Segment Start: MATERIAL PROVIDED
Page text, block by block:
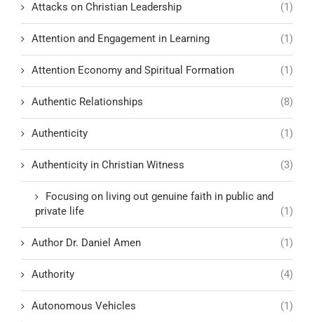
Attacks on Christian Leadership (1)
Attention and Engagement in Learning (1)
Attention Economy and Spiritual Formation (1)
Authentic Relationships (8)
Authenticity (1)
Authenticity in Christian Witness (3)
Focusing on living out genuine faith in public and
private life
(1)
Author Dr. Daniel Amen (1)
Authority (4)
Autonomous Vehicles (1)
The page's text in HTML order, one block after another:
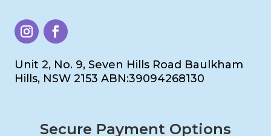
Unit 2, No. 9, Seven Hills Road Baulkham
Hills, NSW 2153 ABN:39094268130
Secure Payment Options
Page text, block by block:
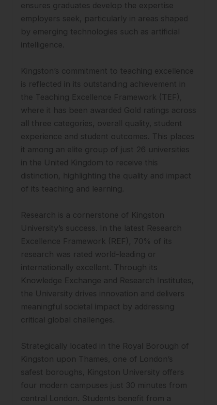
ensures graduates develop the expertise
employers seek, particularly in areas shaped
by emerging technologies such as artificial
intelligence.
Kingston’s commitment to teaching excellence
is reflected in its outstanding achievement in
the Teaching Excellence Framework (TEF),
where it has been awarded Gold ratings across
all three categories, overall quality, student
experience and student outcomes. This places
it among an elite group of just 26 universities
in the United Kingdom to receive this
distinction, highlighting the quality and impact
of its teaching and learning.
Research is a cornerstone of Kingston
University’s success. In the latest Research
Excellence Framework (REF), 70% of its
research was rated world-leading or
internationally excellent. Through its
Knowledge Exchange and Research Institutes,
the University drives innovation and delivers
meaningful societal impact by addressing
critical global challenges.
Strategically located in the Royal Borough of
Kingston upon Thames, one of London’s
safest boroughs, Kingston University offers
four modern campuses just 30 minutes from
central London. Students benefit from a
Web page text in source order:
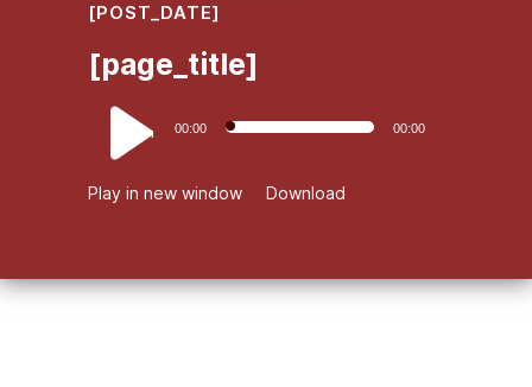
[POST_DATE]
[page_title]
Audio
Player
00:00 00:00
Play in new window Download
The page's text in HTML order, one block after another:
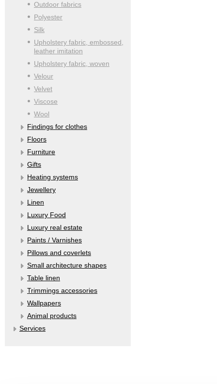
Outdoor fabrics
Polyester
Silk
Upholstery fabric, embossed,
leather imitation
Upholstery fabric, woven
Velour
Velvet
Viscose
Wool
Findings for clothes
Floors
Furniture
Gifts
Heating systems
Jewellery
Linen
Luxury Food
Luxury real estate
Paints / Varnishes
Pillows and coverlets
Small architecture shapes
Table linen
Trimmings accessories
Wallpapers
Аnimal products
Services
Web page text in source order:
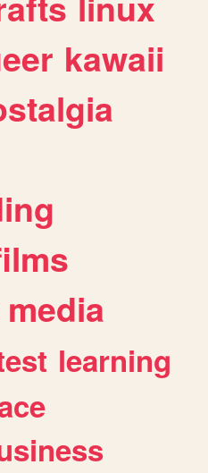
kawaii
media
learning
Segment End: MATERIAL PROVIDED
> _PROBLEM DESCRIPTION_
Transcribe exactly, and without any pictures, each line from the one that holds "the University drives innovation and delivers" through the final line of the material above.

> _SOLUTION FOR THIS PROBLEM_
the University drives innovation and delivers
meaningful societal impact by addressing
critical global challenges.
Strategically located in the Royal Borough of
Kingston upon Thames, one of London’s
safest boroughs, Kingston University offers
four modern campuses just 30 minutes from
central London. Students benefit from a
Web page text in source order:
[POST_DATE]
[page_title]
Audio
Player
00:00 00:00
Play in new window Download
The page's text in HTML order, one block after another:
Outdoor fabrics
Polyester
Silk
Upholstery fabric, embossed,
leather imitation
Upholstery fabric, woven
Velour
Velvet
Viscose
Wool
Findings for clothes
Floors
Furniture
Gifts
Heating systems
Jewellery
Linen
Luxury Food
Luxury real estate
Paints / Varnishes
Pillows and coverlets
Small architecture shapes
Table linen
Trimmings accessories
Wallpapers
Аnimal products
Services
Web page text in source order:
kawaii
media
learning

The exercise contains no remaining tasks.